The observed strong correlations between IL-17, IL-23, and MCP-3 in the serum and between MCP-3, IL-17, IL-18, and IL-23 in the CSF of MS patients suggest that, though not massive, the MS pathology might be characterized by a general overproduction of cytokines and chemokines. However, if the overproduction occurs it remains within the normal values measured in OND controls, since we did not find any difference in the proportion of abnormal cytokine levels between the two groups. Collectively, these results suggest that, at least in our cohort, cytokines might represent poor surrogate markers of the disease.

On the contrary, active MMP-9, which was selectively elevated in the CSF of MS patients, could be considered as appropriate indicator of ongoing inflammation in MS. Consistently, we found a higher proportion of MS patients with abnormal CSF levels of active MMP-9 compared to OND patients, with an increased likelihood of being affected by MS (Odds Ratio: 2.52). However, the missed correlation between active MMP-9 and cytokines in either the serum or CSF (although likely due to the low detection rate of cytokines) suggests that the activation cascade of the enzyme might not act in concert with these soluble proinflammatory factors in the course of MS.

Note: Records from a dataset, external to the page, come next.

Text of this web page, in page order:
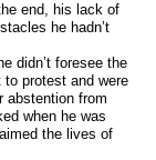
end, his lack of
he hadn’t
didn’t foresee the
protest and were
abstention from
when he was
the lives of
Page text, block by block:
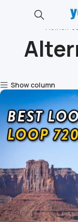
Home
Show column

On the other hand, the significant positive correlation between active MMP-2 and IL-18 suggests that this proinflammatory cytokine might be able to modulate the activation cascade of MMP-2. In line with this hypothesis, a recent in vitro study on neuron-like cells reported an upregulation of MMP-14, the physiological activator of MMP-2, upon treatment with increasing amounts of IL-18 [42]. However, this finding seems in contradiction with the supposed major role of active MMP-2 in the resolution phase of the disease, where its levels were lower in patients with MRI evidence of disease activity [32] indicating a possible anti-inflammatory action [26]. Of note, we did not find any difference in both MMPs and cytokine levels between clinically active and inactive MS patients, suggesting that these molecules do not seem correlated to clinical exacerbations. However, it is well known that MRI is superior on clinical examination in measuring MS disease activity [43], and thus we cannot exclude that the real contribution of these proteins to the disease pathogenesis has been underestimated. Indeed, in previous reports [32, 38] we observed differences in active MMPs only when patients were categorized in active or inactive disease based on MRI findings.

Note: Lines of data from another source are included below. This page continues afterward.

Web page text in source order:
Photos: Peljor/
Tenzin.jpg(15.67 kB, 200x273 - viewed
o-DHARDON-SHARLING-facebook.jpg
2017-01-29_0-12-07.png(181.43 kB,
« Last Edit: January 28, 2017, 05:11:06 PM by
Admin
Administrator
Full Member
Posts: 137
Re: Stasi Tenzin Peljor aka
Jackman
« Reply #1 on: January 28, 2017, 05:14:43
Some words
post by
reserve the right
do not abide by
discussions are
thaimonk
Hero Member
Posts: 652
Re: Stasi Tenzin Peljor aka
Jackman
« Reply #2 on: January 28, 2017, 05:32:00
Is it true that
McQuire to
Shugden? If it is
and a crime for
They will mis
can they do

This study was not without its limitations. First, the small sample size may have weakened the consistency of our data, making it difficult to draw any definitive conclusion about the possible use of the analyzed molecules as reliable biomarkers of the disease. Second, the design of the study was cross-sectional, thereby precluding our ability to establish any real cause/effect relationship between the cytokines and MMPs. A longitudinal approach could be more suitable. Third, the lack of complete data on the clinical activity of the disease may have mined the ability to detect real differences between clinically active and stable MS patients. However, in previous studies we did not find significant differences when patients were grouped according to clinical evidence of disease activity [31, 32]. Fourth, the lack of MRI examinations in our study could have affected our findings. Finally, the number of patients and controls with detectable levels of cytokines was low, limiting the reliability of our results. Consequently, a replication of the data in larger cohorts of MS patients and controls is warranted.

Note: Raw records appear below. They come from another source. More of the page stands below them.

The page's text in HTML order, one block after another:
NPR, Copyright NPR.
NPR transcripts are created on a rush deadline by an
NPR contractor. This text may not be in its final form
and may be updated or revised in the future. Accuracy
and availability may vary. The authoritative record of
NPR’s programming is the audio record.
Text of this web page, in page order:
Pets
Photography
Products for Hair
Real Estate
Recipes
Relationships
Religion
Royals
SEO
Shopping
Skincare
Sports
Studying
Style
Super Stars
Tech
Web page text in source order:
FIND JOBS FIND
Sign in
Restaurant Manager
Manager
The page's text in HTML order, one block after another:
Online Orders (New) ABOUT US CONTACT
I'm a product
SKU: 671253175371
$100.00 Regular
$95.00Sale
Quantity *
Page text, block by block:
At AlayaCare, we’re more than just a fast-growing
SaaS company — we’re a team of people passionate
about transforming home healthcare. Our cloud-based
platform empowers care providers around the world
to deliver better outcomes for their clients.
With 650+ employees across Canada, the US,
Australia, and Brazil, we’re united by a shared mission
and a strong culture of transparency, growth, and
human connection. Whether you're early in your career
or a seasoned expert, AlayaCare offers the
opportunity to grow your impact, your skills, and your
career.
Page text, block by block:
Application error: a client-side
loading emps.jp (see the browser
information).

In conclusion, although with limitations, our study confirms that active MMP-9 could be a potential surrogate marker for monitoring MS disease, whereas cytokines and chemokines seem not able to discriminate between MS patients and controls. Nonetheless, our results also highlighted that MMPs and cytokines might synergistically cooperate in MS, indicating them as potential partners in the disease processes. Further studies in a larger number of patients are needed to verify the effective nature and role of this cooperation in the modulation of the inflammatory responses operating in MS.